Hey guys. I figured I would jump right into it.

I have been slowly working on different things to use my router table for as I do a good amount of car audio installs. I am always looking for new things to try in my applications. So I spend a good amount of time looking over the pictures you guys post up. 

A good amount of my trim work is using 1/4" mdf for accent panels. Mostly circles and boxes as they are easiest to make, but I want to work on more exotic shapes. 

what I need is a technique for transferring my outer shape into an inner window. The pic is just an example of what I am talking about. Typically I can make the outer shapes using the router with the circle jig and some scrap wood as a guide.

How do I transfer those inner lines to perfectly match the outside? Right now its a pencil, ruler and a jigsaw or scroll saw. I would like a more precise way of doing this. Anyone have any tips?

Thanks,

Bill


----------



## senebraskaee (Apr 29, 2012)

Why not make your "male" patterns into "female" patterns by just cutting out a hole the size of the pattern and then follow this hole with a bearing guided bit? Then any slips would be into the waste rather than the final workpiece.
An alternative would be to use a reducing copy machine. Some distort copies in one dimension to try to prevent copying currency (counterfeiting) but there are others that will reduce proportionally in both dimensions. You could then cut out the reduced profile once you get the right size, and attach it to some MDF with spray adhesive to cut out the new pattern.

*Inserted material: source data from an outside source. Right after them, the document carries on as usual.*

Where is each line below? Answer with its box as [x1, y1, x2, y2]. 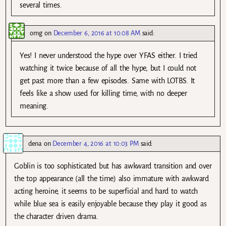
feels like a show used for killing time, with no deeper [20, 89, 187, 97]
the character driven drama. [14, 212, 98, 220]
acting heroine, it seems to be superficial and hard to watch [14, 187, 198, 195]
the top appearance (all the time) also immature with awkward [14, 174, 209, 183]
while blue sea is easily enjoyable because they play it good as [14, 199, 207, 208]
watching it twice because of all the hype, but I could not [20, 64, 197, 72]
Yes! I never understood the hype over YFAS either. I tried [20, 51, 197, 60]
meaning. [20, 101, 48, 110]

The pattern would only need to be reduced by the diameter of the router bit you would use. A ball bearing bit could then follow the pattern. However, this is a risky way to cut as any mistakes would be into the final work piece.
Two ways, just one is more error tolerant.
Interesting shapes, are these for speakers?


----------



## Bradleytavares (Feb 25, 2012)

Reducing with a copier are my thoughts also, then follow through with accepted tecniques. 

Where do these shapes go and do?


----------



## jw2170 (Jan 24, 2008)

Using an "inlay" kit should be able to produce matching male and female templates?


----------



## JOAT (Apr 9, 2010)

Time and sandpaper, I would say. If I get what you want to do that is. 

However, if I were going to make more than one of the same size, I would make a master for routing out clones.


----------